Preferred salts are those that retain the biological effectiveness and properties of (R)-dihydroetorphine and are formed from suitable non-toxic organic or inorganic acids. Acid addition salts are preferred. Representative examples of salts include those derived from inorganic acids such as hydrochloric acid, hydrobromic acid, hydroiodic acid, sulfuric acid, sulfamic acid, phosphoric acid and nitric acid, and those derived from organic acids such as p-toluenesulfonic acid, salicylic acid, methanesulfonic acid, oxalic acid, succinic acid, citric acid, malic acid, lactic acid, fumaric acid and trifluoro acetic acid. The modification of a compound into a salt is a technique well known to chemists to obtain improved physical and chemical stability, hygroscopicity, flowability and solubility of compounds.

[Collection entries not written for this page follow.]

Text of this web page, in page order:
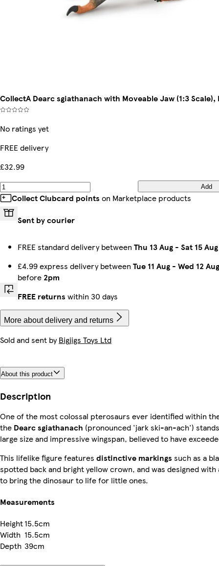
CollectA Dearc sgiathanach with Moveable Jaw (1:3
No ratings yet
FREE delivery
£32.99
Add
Collect Clubcard points on Marketplace products
Sent by courier
FREE standard delivery between Thu 13 Aug - Sat 15 Aug
£4.99 express delivery between Tue 11 Aug - Wed 12 Aug
before 2pm
FREE returns within 30 days
More about delivery and returns
Sold and sent byBigjigs Toys Ltd
About this product
Description
One of the most colossal pterosaurs ever identified within
the Dearc sgiathanach (pronounced 'jark ski-an-ach')
large size and impressive wingspan, believed to have
This lifelike figure features distinctive markings such as a
spotted back and bright yellow crown, and was designed
to bring the dinosaur to life for little ones.
Measurements
Height15.5cm
Width 15.5cm
Depth 39cm
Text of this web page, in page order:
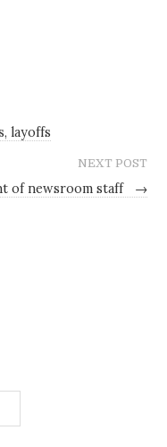
layoffs
NEXT POST
of newsroom staff →

Particularly preferably the drug-containing layer comprises (R)-dihydroetorphine in the form of free base.

The drug-containing layer of the transdermal system (e.g. patch) of the present invention may comprise (R)-dihydroetorphine, or a salt, or a hydrate thereof, as the sole active ingredient. Alternatively (R)-dihydroetorphine, or a salt, or a hydrate thereof, may be present in combination with another active ingredient. More preferably, however, (R)-dihydroetorphine, or a salt, or a hydrate thereof, is the sole active ingredient present in the drug-containing layer. Still more preferably (R)-dihydroetorphine, or a salt, or a hydrate thereof, is the sole active ingredient present in the system (e.g. patch). Particularly preferably the patch does not comprise an adverse agent.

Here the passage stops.